10. The catheter according to claim 9, wherein the temperature sensor is attached directly to the inflow lumen in the distal portion.

11. The catheter according to claim 9, wherein the temperature sensor is a thermistor.

12. The catheter according to claim 10, wherein the temperature sensor is a bead thermistor.

13. The catheter according to claim 11, wherein a portion of the bead thermistor extends beyond a terminal end of the distal portion.

14. The catheter according to claim 1, further comprising a pressure sensor coupled to the inflow lumen for sensing a fluid pressure being provided to the organ.

15. The catheter according to claim 14, wherein the pressure sensor is provided inline within the inflow lumen.

16. The catheter according to claim 1, further comprising a balloon lumen having an inflatable sealing balloon, the sealing balloon being structured to be received within the organ.

17. The catheter according to claim 1, wherein the outflow lumen includes a valve for controlling a flow of the hyperthermic liquid within the outflow lumen.

18. A system for delivering hyperthermic liquid to an organ of a patient, comprising a catheter including a temperature sensor according to claim 9 and a patient monitor component coupled to the temperature sensor, the patient monitor component being structured to display the temperature with the organ.

19. A system for delivering a hyperthermic liquid to an organ of a patient, comprising a catheter including a pressure sensor according to claim 14 and a patient monitor component coupled to the pressure sensor, the patient monitor component being structured to display the fluid pressure.

20. A method of delivering a hyperthermic treatment agent to an organ of a patient, comprising:

inserting a catheter into the organ of the patient through and internal tissue structure of the patient;

flowing a hyperthermic liquid into and out of the organ through the catheter to raise a temperature within the organ;

measuring the temperature within the organ and determining that the temperature within the organ has reached at least a predetermined level; and

after determining that the temperature within the organ has reached at least the predetermined level, flowing the hyperthermic treatment agent into the organ through the catheter.

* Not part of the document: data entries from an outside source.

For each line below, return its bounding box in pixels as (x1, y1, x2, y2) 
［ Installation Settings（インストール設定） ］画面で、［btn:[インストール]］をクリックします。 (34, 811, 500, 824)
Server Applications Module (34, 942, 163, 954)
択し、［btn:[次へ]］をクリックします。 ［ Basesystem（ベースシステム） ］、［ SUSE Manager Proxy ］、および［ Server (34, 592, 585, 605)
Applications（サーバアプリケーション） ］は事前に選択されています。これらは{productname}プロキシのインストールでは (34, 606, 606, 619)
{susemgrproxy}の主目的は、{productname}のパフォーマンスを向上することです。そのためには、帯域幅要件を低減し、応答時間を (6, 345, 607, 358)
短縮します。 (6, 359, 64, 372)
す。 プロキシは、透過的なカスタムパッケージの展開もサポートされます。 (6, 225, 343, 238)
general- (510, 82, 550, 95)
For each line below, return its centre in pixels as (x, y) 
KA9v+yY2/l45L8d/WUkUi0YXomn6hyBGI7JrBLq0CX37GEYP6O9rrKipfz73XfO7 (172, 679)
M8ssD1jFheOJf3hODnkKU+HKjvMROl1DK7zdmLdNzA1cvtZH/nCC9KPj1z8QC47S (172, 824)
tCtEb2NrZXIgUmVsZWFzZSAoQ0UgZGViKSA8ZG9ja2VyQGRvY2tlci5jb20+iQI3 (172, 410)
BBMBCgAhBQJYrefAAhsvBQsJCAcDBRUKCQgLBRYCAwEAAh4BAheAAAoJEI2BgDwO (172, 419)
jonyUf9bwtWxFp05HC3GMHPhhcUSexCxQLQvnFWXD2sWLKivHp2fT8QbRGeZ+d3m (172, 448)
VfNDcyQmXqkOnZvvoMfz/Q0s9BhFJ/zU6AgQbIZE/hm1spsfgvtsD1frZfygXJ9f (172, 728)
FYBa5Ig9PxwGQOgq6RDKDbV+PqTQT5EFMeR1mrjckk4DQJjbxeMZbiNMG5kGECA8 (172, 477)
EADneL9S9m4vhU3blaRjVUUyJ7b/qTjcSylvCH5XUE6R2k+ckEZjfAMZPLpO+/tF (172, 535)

21. The method according to claim 20, wherein the organ is a bladder of the patient and wherein the internal tissue structure is a urethra of the patient.

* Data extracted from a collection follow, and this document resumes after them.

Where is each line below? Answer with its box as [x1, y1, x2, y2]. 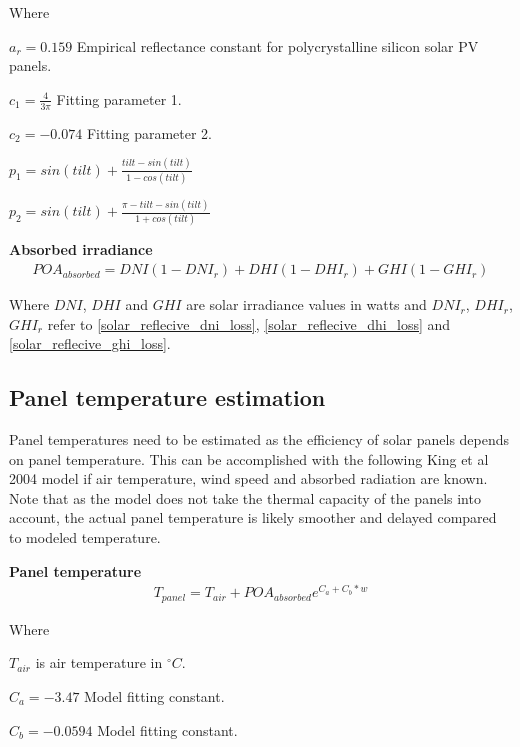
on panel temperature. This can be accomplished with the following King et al [9, 448, 489, 469]
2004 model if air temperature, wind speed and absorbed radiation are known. [9, 468, 488, 489]
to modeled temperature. [9, 527, 161, 548]
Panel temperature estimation [9, 382, 326, 413]
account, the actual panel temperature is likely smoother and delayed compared [9, 507, 497, 528]
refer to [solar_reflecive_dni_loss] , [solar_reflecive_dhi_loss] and [47, 313, 451, 334]
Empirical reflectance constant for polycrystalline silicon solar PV [76, 35, 479, 56]
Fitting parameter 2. [86, 122, 212, 143]
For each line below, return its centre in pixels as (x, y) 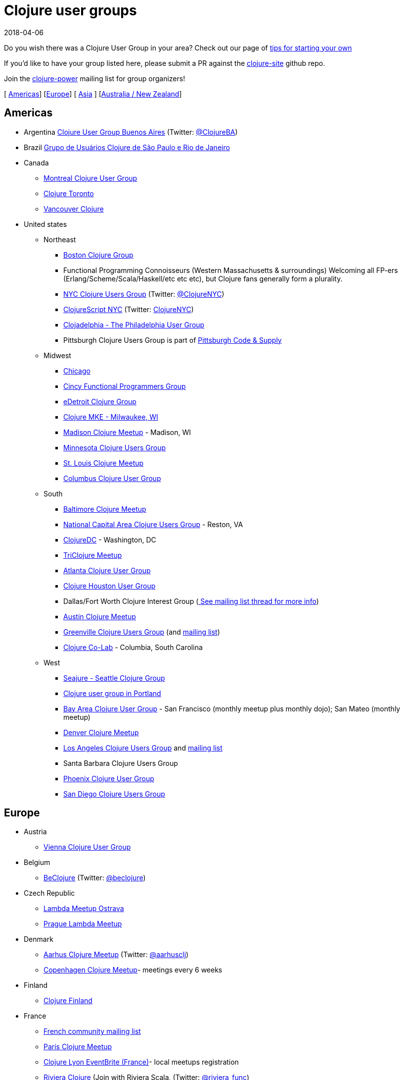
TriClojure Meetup (93, 555)
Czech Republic (49, 893)
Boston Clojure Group (98, 255)
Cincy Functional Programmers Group (125, 386)
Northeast (60, 239)
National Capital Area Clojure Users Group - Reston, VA (153, 524)
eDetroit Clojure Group (100, 401)
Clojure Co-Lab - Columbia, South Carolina (133, 647)

22. The method according to claim 20, wherein the hyperthermic liquid is heated saline.

23. The method according to claim 20, wherein the hyperthermic treatment agent is a chemotherapeutic agent or an immunotherapeutic agent.

24. The method according to claim 20, wherein the inserting causes a proximal portion of the catheter to be located within the internal tissue structure of the patient, and wherein the catheter is structured such that the flowing of the hyperthermic liquid and the flowing of the hyperthermic treatment agent will not cause a temperature of an external surface of the proximal portion to be more than one degree Fahrenheit above normal body temperature.

25. The method according to claim 20, further comprising causing the hyperthermic treatment agent to be evacuated from the organ through the catheter after the hyperthermic treatment agent has been inside the bladder for at least a predetermined period of time.

26. The method according to claim 25, wherein the hyperthermic treatment agent is a first hyperthermic treatment agent, the method further comprising flowing a second hyperthermic treatment agent different than the first hyperthermic treatment agent into the organ through the catheter after the first hyperthermic treatment agent has been evacuated from the organ and without removing the catheter from the patient between the evacuation of the first hyperthermic treatment agent and the flowing of the second hyperthermic treatment agent.

27. The method according to claim 20, wherein a distal portion of the catheter that is structured to be received within the organ includes a temperature sensor, and wherein the measuring the temperature within the bladder is performed using the temperature sensor.

28. The method according to claim 20, further comprising measuring a pressure within the organ and adjusting a flow rate of at least one of the flowing steps based on the measured pressure.